__Task goal__: Go through the data below and return each line where the string "https" occurs.

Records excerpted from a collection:
+ + +

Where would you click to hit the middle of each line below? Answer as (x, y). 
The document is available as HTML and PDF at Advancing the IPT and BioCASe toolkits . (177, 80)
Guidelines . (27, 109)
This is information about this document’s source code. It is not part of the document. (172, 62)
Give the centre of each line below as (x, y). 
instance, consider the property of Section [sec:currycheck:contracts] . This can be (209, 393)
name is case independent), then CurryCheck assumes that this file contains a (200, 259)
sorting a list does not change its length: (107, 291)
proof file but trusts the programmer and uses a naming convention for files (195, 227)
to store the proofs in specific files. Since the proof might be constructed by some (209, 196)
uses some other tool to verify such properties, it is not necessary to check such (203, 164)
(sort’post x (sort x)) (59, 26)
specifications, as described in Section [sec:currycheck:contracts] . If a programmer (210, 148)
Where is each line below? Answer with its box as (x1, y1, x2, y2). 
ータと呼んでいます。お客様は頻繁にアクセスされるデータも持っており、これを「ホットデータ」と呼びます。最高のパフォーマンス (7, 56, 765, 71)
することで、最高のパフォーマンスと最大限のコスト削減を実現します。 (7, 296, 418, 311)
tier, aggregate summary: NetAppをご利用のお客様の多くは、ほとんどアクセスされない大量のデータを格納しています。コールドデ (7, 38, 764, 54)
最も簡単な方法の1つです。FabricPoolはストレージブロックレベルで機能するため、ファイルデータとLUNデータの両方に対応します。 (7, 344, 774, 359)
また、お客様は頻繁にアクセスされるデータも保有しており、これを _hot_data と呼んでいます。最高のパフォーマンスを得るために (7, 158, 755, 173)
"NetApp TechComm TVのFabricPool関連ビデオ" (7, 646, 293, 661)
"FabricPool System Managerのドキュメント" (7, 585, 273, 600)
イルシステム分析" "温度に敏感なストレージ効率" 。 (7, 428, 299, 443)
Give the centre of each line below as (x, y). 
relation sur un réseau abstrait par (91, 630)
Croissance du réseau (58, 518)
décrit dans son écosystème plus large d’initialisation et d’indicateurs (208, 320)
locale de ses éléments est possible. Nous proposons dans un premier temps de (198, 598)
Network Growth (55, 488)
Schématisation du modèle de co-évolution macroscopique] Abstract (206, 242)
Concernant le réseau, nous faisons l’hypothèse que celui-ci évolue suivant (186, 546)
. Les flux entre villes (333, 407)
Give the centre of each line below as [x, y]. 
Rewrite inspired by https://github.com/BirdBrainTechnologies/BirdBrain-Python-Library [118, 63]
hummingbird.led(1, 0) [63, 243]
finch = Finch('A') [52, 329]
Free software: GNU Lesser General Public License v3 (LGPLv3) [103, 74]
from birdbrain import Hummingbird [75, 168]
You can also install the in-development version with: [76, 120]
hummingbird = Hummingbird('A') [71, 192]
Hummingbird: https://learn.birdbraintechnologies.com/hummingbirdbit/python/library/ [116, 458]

+ + +

__Written response__:
Rewrite inspired by https://github.com/BirdBrainTechnologies/BirdBrain-Python-Library [118, 63]
Hummingbird: https://learn.birdbraintechnologies.com/hummingbirdbit/python/library/ [116, 458]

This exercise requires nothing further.